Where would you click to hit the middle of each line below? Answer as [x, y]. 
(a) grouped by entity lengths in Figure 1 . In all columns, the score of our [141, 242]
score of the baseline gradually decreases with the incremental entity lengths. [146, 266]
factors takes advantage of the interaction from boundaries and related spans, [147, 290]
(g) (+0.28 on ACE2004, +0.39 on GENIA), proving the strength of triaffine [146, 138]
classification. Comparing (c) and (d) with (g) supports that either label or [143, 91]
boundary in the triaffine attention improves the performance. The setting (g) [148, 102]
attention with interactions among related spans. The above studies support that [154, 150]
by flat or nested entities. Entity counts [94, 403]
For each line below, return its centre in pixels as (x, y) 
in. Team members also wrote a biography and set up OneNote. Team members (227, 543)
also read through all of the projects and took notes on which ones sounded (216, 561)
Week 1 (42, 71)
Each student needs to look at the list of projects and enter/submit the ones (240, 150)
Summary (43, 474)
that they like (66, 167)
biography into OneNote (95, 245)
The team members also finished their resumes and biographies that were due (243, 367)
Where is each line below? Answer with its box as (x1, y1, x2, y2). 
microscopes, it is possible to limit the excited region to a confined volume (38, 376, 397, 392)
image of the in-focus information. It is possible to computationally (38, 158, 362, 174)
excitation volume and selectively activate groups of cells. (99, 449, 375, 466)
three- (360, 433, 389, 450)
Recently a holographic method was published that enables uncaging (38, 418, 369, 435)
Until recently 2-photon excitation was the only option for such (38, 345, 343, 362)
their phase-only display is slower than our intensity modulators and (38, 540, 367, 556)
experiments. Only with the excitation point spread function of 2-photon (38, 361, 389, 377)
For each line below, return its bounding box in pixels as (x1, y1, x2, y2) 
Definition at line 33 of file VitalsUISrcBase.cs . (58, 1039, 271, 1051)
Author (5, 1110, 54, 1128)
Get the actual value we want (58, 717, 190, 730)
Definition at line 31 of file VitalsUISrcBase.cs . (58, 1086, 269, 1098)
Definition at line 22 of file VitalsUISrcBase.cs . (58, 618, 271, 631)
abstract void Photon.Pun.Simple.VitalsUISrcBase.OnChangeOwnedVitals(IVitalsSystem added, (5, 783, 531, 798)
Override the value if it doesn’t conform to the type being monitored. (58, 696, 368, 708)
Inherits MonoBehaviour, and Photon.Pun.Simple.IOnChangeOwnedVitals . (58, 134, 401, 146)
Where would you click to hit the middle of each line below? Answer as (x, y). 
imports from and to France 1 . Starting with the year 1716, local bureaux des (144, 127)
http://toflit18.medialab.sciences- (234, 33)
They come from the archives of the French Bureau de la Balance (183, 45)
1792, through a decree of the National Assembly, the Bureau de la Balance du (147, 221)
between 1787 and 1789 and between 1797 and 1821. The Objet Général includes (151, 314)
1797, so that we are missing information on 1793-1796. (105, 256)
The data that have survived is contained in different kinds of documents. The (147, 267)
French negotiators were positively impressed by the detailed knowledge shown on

WHAT IS NEEDED: Print each line of the data exactly as it was written.

YOUR SOLUTION:
Where would you click to hit the middle of each line below? Answer as [x, y]. 
(a) grouped by entity lengths in Figure 1 . In all columns, the score of our [141, 242]
score of the baseline gradually decreases with the incremental entity lengths. [146, 266]
factors takes advantage of the interaction from boundaries and related spans, [147, 290]
(g) (+0.28 on ACE2004, +0.39 on GENIA), proving the strength of triaffine [146, 138]
classification. Comparing (c) and (d) with (g) supports that either label or [143, 91]
boundary in the triaffine attention improves the performance. The setting (g) [148, 102]
attention with interactions among related spans. The above studies support that [154, 150]
by flat or nested entities. Entity counts [94, 403]
For each line below, return its centre in pixels as (x, y) 
in. Team members also wrote a biography and set up OneNote. Team members (227, 543)
also read through all of the projects and took notes on which ones sounded (216, 561)
Week 1 (42, 71)
Each student needs to look at the list of projects and enter/submit the ones (240, 150)
Summary (43, 474)
that they like (66, 167)
biography into OneNote (95, 245)
The team members also finished their resumes and biographies that were due (243, 367)
Where is each line below? Answer with its box as (x1, y1, x2, y2). 
microscopes, it is possible to limit the excited region to a confined volume (38, 376, 397, 392)
image of the in-focus information. It is possible to computationally (38, 158, 362, 174)
excitation volume and selectively activate groups of cells. (99, 449, 375, 466)
three- (360, 433, 389, 450)
Recently a holographic method was published that enables uncaging (38, 418, 369, 435)
Until recently 2-photon excitation was the only option for such (38, 345, 343, 362)
their phase-only display is slower than our intensity modulators and (38, 540, 367, 556)
experiments. Only with the excitation point spread function of 2-photon (38, 361, 389, 377)
For each line below, return its bounding box in pixels as (x1, y1, x2, y2) 
Definition at line 33 of file VitalsUISrcBase.cs . (58, 1039, 271, 1051)
Author (5, 1110, 54, 1128)
Get the actual value we want (58, 717, 190, 730)
Definition at line 31 of file VitalsUISrcBase.cs . (58, 1086, 269, 1098)
Definition at line 22 of file VitalsUISrcBase.cs . (58, 618, 271, 631)
abstract void Photon.Pun.Simple.VitalsUISrcBase.OnChangeOwnedVitals(IVitalsSystem added, (5, 783, 531, 798)
Override the value if it doesn’t conform to the type being monitored. (58, 696, 368, 708)
Inherits MonoBehaviour, and Photon.Pun.Simple.IOnChangeOwnedVitals . (58, 134, 401, 146)
Where would you click to hit the middle of each line below? Answer as (x, y). 
imports from and to France 1 . Starting with the year 1716, local bureaux des (144, 127)
http://toflit18.medialab.sciences- (234, 33)
They come from the archives of the French Bureau de la Balance (183, 45)
1792, through a decree of the National Assembly, the Bureau de la Balance du (147, 221)
between 1787 and 1789 and between 1797 and 1821. The Objet Général includes (151, 314)
1797, so that we are missing information on 1793-1796. (105, 256)
The data that have survived is contained in different kinds of documents. The (147, 267)
French negotiators were positively impressed by the detailed knowledge shown on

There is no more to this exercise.